Antiarrhythmic drug efficacy at electrophysiology testing: predictive effectiveness of procainamide and flecainide.

In an effort to assess the ability of procainamide to predict effectiveness of antiarrhythmic agents at programmed electrical stimulation (PES) testing, we compared the result of procainamide at PES testing with that of all of the other agents studied. One hundred fifty-three patients underwent PES studies because of either sustained or nonsustained ventricular tachycardia (VT). Procainamide prevented VT induction in 79 of 153 patients.

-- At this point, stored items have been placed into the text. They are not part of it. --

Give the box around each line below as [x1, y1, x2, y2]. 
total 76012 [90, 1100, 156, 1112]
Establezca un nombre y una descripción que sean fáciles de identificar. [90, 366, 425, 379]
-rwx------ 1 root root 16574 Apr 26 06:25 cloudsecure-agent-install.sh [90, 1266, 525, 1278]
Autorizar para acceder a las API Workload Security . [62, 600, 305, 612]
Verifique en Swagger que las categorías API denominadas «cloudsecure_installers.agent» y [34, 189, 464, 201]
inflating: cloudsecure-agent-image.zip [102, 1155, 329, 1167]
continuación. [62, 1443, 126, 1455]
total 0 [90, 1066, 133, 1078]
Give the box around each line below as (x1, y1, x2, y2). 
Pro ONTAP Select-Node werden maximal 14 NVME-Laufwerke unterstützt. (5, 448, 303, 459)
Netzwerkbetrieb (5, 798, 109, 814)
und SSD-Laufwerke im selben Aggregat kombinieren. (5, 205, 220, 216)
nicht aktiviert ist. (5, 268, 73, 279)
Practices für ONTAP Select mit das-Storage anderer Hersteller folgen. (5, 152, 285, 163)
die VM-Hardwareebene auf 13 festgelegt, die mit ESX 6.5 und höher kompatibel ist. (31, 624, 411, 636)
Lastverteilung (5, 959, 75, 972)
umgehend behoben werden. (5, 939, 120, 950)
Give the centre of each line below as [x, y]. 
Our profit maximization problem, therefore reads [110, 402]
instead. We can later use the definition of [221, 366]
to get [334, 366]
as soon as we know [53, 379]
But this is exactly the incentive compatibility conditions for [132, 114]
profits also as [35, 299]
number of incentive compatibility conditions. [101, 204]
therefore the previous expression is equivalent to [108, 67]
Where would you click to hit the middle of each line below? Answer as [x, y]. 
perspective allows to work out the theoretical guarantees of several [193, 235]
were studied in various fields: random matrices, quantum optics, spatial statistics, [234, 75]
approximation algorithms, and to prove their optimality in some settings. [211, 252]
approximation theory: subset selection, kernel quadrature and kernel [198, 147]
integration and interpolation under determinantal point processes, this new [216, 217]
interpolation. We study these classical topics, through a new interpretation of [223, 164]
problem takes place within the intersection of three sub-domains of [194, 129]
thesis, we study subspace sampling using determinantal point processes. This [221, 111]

Seventy-four of the remaining 153 were inducible for VT on procainamide, with 55 of these being protected by another antiarrhythmic agent (p less than 0.001). If procainamide failed to prevent VT induction, other conventional and experimental agents were equally as likely to be effective in preventing VT induction. Analysis of flecainide acetate as a predictor of efficacy was also evaluated. Fifty-five patients received flecainide and 29 of these were protected at PES testing; 26 of these patients were also protected with another agent. When VT was inducible in patients who received flecainide, 15 of these 26 patients were protected by another agent, either conventional or experimental (p less than 0.01). Thus, if procainamide or flecainide prevented VT induction they accurately predicted effectiveness of other drugs; however, when they did not prevent VT induction, they served as a poor predictor of the possible effectiveness of other drugs. Serial drug testing at PES studies with multiple conventional and experimental drugs increases the likelihood of finding an effective antiarrhythmic agent.